> [Your goal]: Each line from the one containing "eine Nachricht vom" through the last line of the data below is to be written out verbatim, and nothing more.

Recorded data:
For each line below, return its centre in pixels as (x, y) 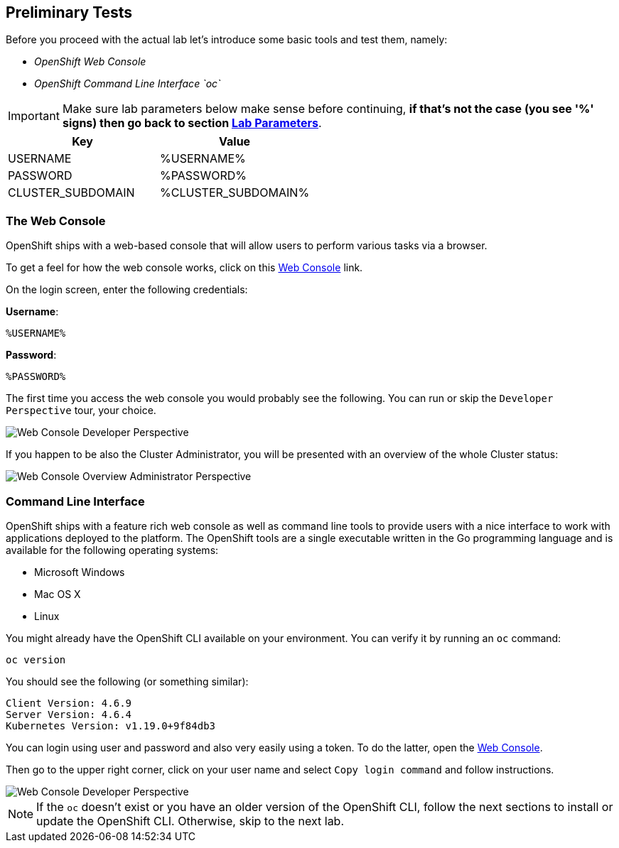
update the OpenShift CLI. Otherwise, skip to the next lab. (190, 821)
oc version (36, 659)
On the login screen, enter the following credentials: (127, 290)
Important (34, 116)
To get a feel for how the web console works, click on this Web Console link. (184, 268)
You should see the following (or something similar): (127, 681)
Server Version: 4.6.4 (69, 714)
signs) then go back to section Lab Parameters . (192, 123)
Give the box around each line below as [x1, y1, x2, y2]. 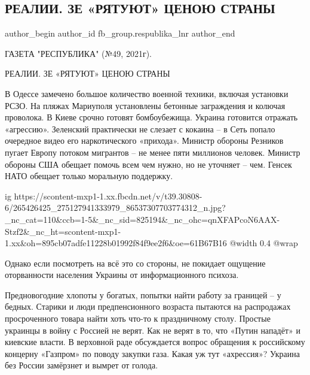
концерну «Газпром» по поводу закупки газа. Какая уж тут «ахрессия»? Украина [5, 347, 300, 359]
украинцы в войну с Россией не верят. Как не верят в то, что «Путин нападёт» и [5, 323, 301, 336]
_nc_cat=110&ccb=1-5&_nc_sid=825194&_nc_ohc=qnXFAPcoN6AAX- [5, 213, 280, 225]
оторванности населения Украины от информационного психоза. [5, 268, 239, 281]
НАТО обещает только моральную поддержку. [5, 170, 173, 182]
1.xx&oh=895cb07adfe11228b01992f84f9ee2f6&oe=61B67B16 [5, 237, 227, 249]
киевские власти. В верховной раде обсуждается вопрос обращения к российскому [5, 335, 305, 348]
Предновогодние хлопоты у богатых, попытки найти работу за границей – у [5, 288, 281, 301]
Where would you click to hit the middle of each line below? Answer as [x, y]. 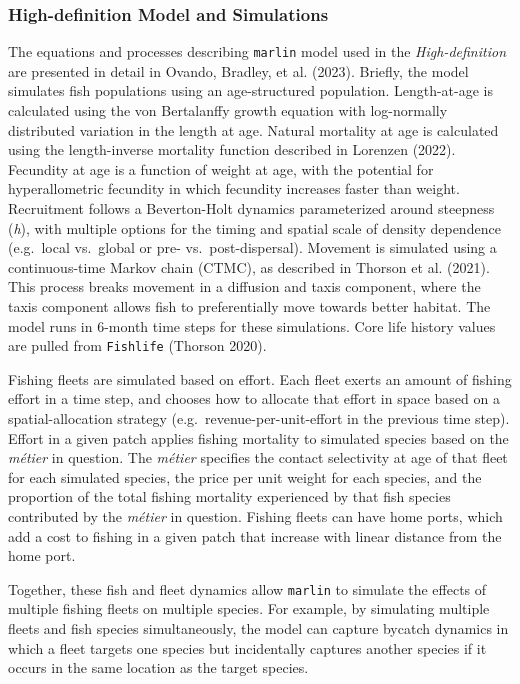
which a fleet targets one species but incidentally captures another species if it [247, 647]
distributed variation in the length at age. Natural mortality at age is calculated [253, 129]
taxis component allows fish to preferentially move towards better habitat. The [249, 306]
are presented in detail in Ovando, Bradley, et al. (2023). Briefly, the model [238, 70]
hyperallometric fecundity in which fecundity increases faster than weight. [234, 188]
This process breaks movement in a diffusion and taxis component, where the [244, 286]
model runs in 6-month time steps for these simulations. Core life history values [252, 325]
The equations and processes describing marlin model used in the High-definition [257, 51]
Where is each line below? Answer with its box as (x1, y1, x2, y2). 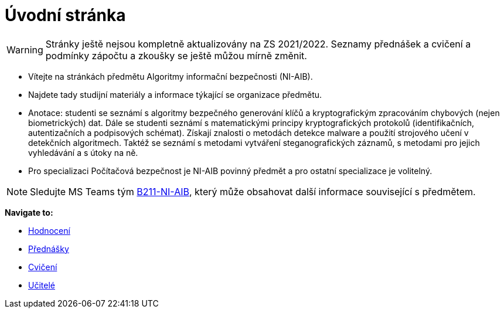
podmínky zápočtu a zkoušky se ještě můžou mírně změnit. (45, 49, 307, 62)
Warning (6, 43, 43, 56)
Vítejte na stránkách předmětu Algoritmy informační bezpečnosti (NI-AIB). (28, 71, 313, 81)
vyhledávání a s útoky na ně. (28, 147, 138, 158)
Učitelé (28, 280, 55, 290)
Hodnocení (28, 225, 70, 236)
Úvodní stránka (5, 5, 126, 25)
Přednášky (28, 243, 69, 254)
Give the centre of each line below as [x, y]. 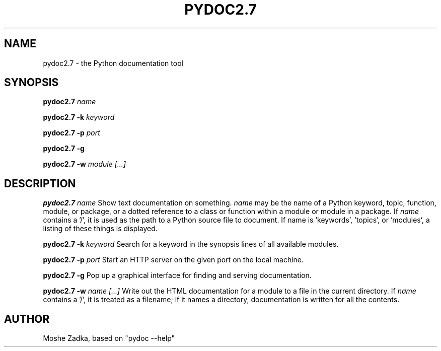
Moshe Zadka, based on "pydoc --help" [109, 338]
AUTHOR [27, 319]
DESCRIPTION [40, 183]
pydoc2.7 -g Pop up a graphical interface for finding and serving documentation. [177, 275]
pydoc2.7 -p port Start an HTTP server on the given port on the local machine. [173, 260]
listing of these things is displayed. [100, 229]
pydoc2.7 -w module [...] [84, 164]
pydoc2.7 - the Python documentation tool [113, 63]
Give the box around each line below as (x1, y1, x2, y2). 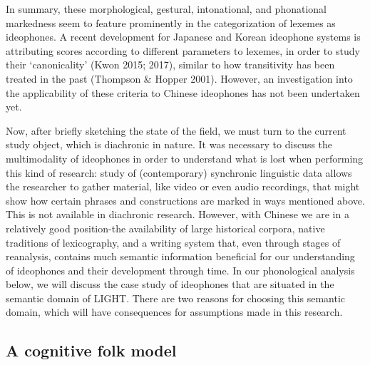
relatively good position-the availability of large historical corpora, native (6, 220, 325, 235)
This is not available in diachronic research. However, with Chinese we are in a (6, 207, 349, 222)
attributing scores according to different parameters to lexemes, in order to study (6, 43, 360, 58)
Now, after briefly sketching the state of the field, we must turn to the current (6, 123, 346, 138)
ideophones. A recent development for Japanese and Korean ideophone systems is (6, 29, 361, 44)
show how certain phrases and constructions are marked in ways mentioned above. (6, 192, 365, 207)
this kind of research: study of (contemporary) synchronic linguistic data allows (6, 165, 352, 180)
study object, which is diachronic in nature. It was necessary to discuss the (6, 137, 333, 152)
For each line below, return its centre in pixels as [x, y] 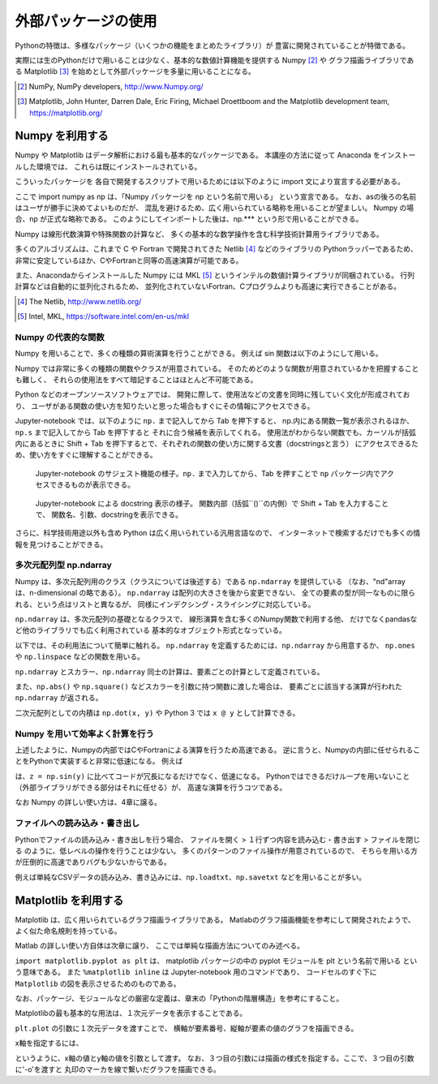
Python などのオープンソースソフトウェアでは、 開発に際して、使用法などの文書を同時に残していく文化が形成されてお [213, 394]
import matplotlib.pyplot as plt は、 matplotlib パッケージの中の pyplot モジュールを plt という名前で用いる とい [216, 961]
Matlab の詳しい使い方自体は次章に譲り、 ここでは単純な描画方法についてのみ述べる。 [159, 946]
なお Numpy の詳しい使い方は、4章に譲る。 [88, 802]
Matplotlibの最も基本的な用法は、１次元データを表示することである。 [131, 1013]
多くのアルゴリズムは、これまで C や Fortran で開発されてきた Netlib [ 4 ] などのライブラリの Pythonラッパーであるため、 [216, 249]
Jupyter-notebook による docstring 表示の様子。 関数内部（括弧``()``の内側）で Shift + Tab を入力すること [212, 503]
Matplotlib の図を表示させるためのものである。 [98, 983]
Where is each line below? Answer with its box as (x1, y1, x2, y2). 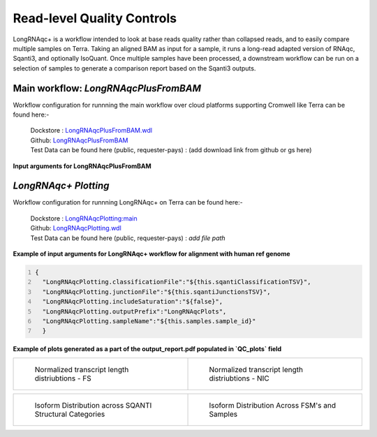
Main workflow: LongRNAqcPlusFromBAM (13, 82, 202, 94)
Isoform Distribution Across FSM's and (209, 400, 337, 410)
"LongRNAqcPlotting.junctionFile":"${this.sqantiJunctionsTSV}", (42, 288, 271, 296)
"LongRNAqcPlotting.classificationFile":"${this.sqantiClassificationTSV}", (42, 278, 311, 286)
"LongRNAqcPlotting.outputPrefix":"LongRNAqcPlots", (42, 307, 227, 316)
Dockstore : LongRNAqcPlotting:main (30, 214, 138, 223)
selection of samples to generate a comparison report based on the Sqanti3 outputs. (13, 64, 256, 73)
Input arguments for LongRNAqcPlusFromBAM (13, 161, 151, 170)
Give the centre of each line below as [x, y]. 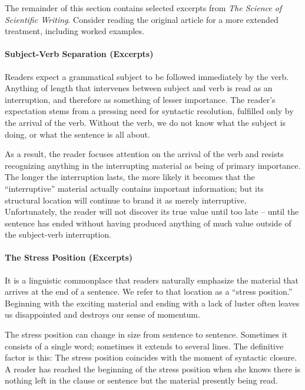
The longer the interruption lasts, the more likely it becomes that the [130, 177]
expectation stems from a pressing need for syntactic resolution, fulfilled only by [149, 111]
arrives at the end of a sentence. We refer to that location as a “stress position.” [149, 291]
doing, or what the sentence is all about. [77, 134]
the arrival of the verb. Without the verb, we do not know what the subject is [145, 122]
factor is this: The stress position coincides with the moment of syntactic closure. [151, 357]
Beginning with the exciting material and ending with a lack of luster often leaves [152, 303]
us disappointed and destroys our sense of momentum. [102, 314]
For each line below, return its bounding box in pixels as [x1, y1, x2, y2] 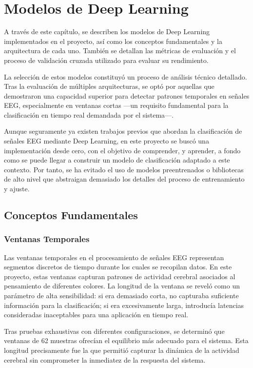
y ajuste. [4, 184, 30, 194]
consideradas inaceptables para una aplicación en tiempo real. [4, 309, 188, 320]
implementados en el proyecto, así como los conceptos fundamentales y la [4, 36, 222, 46]
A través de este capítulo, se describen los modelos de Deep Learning [4, 26, 210, 37]
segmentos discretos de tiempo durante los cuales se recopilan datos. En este [4, 262, 232, 272]
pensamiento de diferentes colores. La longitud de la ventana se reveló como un [4, 281, 240, 291]
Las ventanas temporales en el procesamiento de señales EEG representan [4, 252, 224, 262]
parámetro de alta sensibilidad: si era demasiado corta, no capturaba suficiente [4, 290, 239, 300]
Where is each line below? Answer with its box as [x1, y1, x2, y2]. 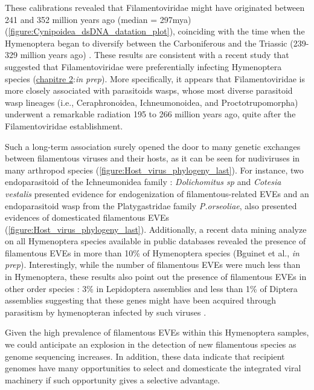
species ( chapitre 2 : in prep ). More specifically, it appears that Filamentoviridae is [5, 72, 305, 85]
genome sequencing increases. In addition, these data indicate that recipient [5, 349, 285, 362]
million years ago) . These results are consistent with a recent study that [20, 48, 289, 61]
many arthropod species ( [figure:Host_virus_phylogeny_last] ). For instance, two [5, 163, 304, 176]
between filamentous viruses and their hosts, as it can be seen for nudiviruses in [5, 152, 300, 164]
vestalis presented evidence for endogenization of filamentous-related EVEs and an [5, 187, 309, 200]
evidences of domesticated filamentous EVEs [5, 211, 170, 224]
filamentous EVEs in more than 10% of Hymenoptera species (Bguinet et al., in [5, 246, 300, 259]
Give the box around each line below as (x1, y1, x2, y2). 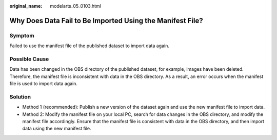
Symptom (9, 32, 34, 39)
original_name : (9, 3, 43, 9)
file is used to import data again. (9, 81, 78, 87)
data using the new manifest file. (22, 126, 92, 132)
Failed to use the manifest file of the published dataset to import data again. (9, 43, 169, 49)
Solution (9, 93, 31, 100)
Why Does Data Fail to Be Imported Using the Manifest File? (9, 16, 204, 25)
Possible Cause (9, 55, 49, 63)
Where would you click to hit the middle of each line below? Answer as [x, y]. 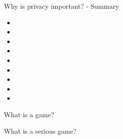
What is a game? [29, 114]
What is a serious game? [40, 131]
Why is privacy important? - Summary [61, 6]
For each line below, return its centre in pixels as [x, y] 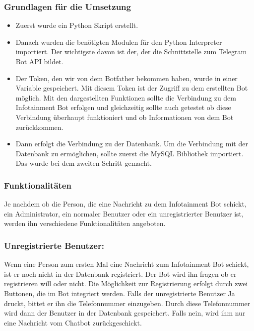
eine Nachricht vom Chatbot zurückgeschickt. [73, 322]
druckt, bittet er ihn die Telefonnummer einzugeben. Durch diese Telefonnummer [127, 303]
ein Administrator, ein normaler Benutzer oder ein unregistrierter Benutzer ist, [124, 213]
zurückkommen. [39, 127]
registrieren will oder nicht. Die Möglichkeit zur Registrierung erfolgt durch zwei [126, 283]
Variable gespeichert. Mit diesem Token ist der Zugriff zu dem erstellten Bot [132, 88]
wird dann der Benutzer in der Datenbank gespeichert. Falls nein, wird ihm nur [125, 313]
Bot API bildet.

> [Result below]:
eine Nachricht vom Chatbot zurückgeschickt. [73, 322]
druckt, bittet er ihn die Telefonnummer einzugeben. Durch diese Telefonnummer [127, 303]
ein Administrator, ein normaler Benutzer oder ein unregistrierter Benutzer ist, [124, 213]
zurückkommen. [39, 127]
registrieren will oder nicht. Die Möglichkeit zur Registrierung erfolgt durch zwei [126, 283]
Variable gespeichert. Mit diesem Token ist der Zugriff zu dem erstellten Bot [132, 88]
wird dann der Benutzer in der Datenbank gespeichert. Falls nein, wird ihm nur [125, 313]
Bot API bildet.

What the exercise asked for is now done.